J Korean Med Sci.  2023 Mar;38(12):e92. 10.3346/jkms.2023.38.e92.

Impact of COVID-19 on Out-of-Hospital Cardiac Arrest in Korea

Affiliations
  • 1119 EMS Division, National Fire Agency 119, Sejong, Korea
  • 2Department of Emergency Medicine, Seoul National University Hospital, Seoul, Korea
  • 3Laboratory of Emergency Medical Services, Seoul National University Hospital Biomedical Research Institute, Seoul, Korea

Abstract

Background
Coronavirus disease 2019 (COVID-19) is a global public health crisis that has had a significant impact on emergency medical services (EMS). Several studies have reported an increase in the incidence of out-of-hospital cardiac arrest (OHCA) and a decreased survival due to COVID-19, which has been limited to a short period or has been reported in some regions. This study aimed to investigate the effect of COVID-19 on OHCA patients using a nationwide database.
Methods
We included adult OHCA patients treated by EMS providers from January 19, 2019 to January 20, 2021. The years before and after the first confirmed case in Korea were set as the non-COVID-19 and COVID-19 periods, respectively. The main exposure of interest was the COVID-19 period, and the primary outcome was prehospital return of spontaneous circulation (ROSC). Other OHCA variables were compared before and after the COVID-19 pandemic and analyzed. We performed a multivariable logistic regression analysis to understand the independent effect of the COVID-19 period on prehospital ROSC.
Results
The final analysis included 51,921 eligible patients, including 25,355 (48.8%) during the non-COVID-19 period and 26,566 (51.2%) during the COVID-19 period. Prehospital ROSC deteriorated during the COVID-19 period (10.2% vs. 11.1%, P = 0.001). In the main analysis, the adjusted odds ratios (AORs) for prehospital ROSC showed no significant differences between the COVID-19 and non-COVID-19 periods (AOR [95% confidence interval], 1.02 [0.96–1.09]).
Conclusion
This study found that the proportion of prehospital ROSC was lower during the COVID-19 period than during the non-COVID-19 period; however, there was no statistical significance when adjusting for potential confounders.

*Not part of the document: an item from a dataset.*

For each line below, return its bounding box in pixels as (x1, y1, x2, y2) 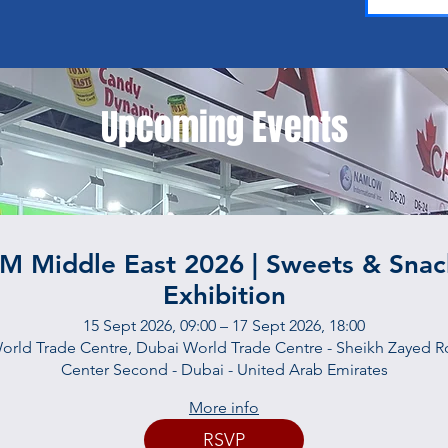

Continuous efforts are needed to restore the broken chain of survival in the prehospital phase and increase the survival rate of OHCA patients.

Keyword

Out-of-Hospital Cardiac Arrest; Cardiopulmonary Resuscitation; COVID-19; Emergency Medical Services; Return of Spontaneous Circulation

Figure

  • Fig. 1 Diagram of study participants.OHCA = out-of-hospital cardiac arrest, EMS = emergency medical service, COVID-19 = coronavirus disease 2019.

  • Fig. 2 Monthly number of confirmed COVID-19 cases and the implementation rate of MCPR & ETI from 2020 to 2021.MCPR = mechanical cardiopulmonary resuscitation, ETI = endotracheal intubation, COVID-19 = coronavirus disease 2019.

  • Fig. 3 The number of COVID-19 confirmed cases and the proportion of out-of-hospital cardiac arrest patients with prehospital ROSC by large-scale outbreak period.COVID-19 = coronavirus disease 2019, ROSC = return of spontaneous circulation, WHO = World Health Organization.